━━ Given records ━━

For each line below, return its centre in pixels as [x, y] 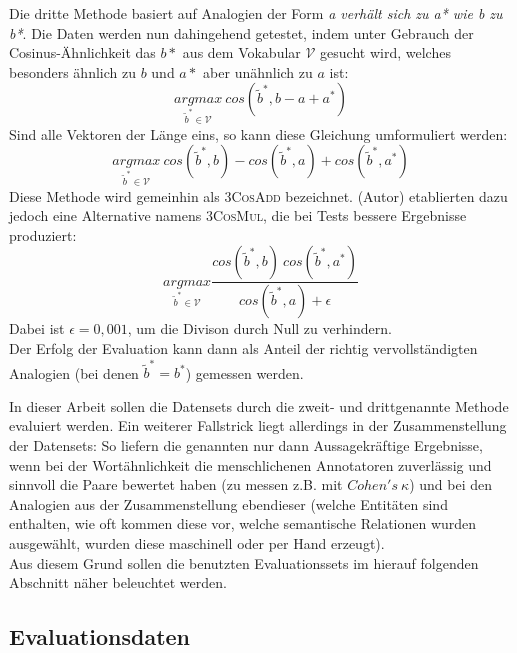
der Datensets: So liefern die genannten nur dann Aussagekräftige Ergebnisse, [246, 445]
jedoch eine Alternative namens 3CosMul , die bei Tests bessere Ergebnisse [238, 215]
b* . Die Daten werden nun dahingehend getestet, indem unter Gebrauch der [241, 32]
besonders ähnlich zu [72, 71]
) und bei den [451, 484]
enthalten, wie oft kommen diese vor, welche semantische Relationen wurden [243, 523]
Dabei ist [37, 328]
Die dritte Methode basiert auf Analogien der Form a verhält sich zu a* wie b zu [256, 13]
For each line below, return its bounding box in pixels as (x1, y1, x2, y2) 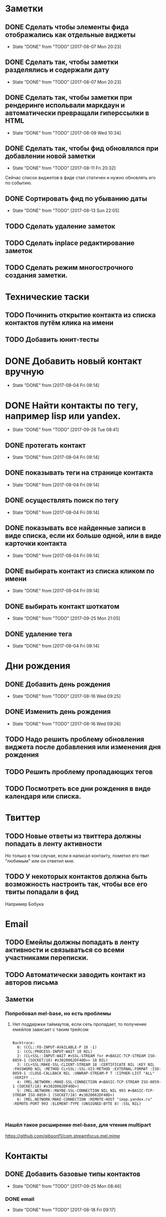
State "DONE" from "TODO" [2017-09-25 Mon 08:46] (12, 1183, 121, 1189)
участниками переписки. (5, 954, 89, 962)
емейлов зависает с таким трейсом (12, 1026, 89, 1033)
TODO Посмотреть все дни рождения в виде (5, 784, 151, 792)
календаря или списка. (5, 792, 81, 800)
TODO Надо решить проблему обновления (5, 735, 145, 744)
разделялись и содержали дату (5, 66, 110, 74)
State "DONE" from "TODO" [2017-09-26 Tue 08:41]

━━━
━━ Given records ━━

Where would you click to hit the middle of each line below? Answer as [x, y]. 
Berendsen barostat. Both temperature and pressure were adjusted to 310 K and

━━━
━━ Given records ━━

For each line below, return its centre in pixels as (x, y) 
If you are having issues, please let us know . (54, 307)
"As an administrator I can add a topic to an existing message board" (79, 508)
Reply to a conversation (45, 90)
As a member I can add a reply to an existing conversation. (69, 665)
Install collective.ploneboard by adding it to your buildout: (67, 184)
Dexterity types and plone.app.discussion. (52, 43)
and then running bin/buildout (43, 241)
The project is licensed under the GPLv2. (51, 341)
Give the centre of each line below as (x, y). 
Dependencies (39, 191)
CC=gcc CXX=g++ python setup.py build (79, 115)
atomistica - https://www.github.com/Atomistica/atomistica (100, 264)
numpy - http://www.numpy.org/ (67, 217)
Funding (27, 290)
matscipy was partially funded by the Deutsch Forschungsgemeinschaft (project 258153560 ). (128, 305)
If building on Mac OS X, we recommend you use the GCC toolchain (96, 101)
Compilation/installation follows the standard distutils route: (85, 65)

━━━

Work to complete |
For this exercise, please output exactly the lines above starting at the line with "TODO Надо решить" and ending at the line with "[2017-09-26 Tue 08:41]", ends included.

Response to this exercise |
TODO Надо решить проблему обновления (5, 735, 145, 744)
разделялись и содержали дату (5, 66, 110, 74)
State "DONE" from "TODO" [2017-09-26 Tue 08:41]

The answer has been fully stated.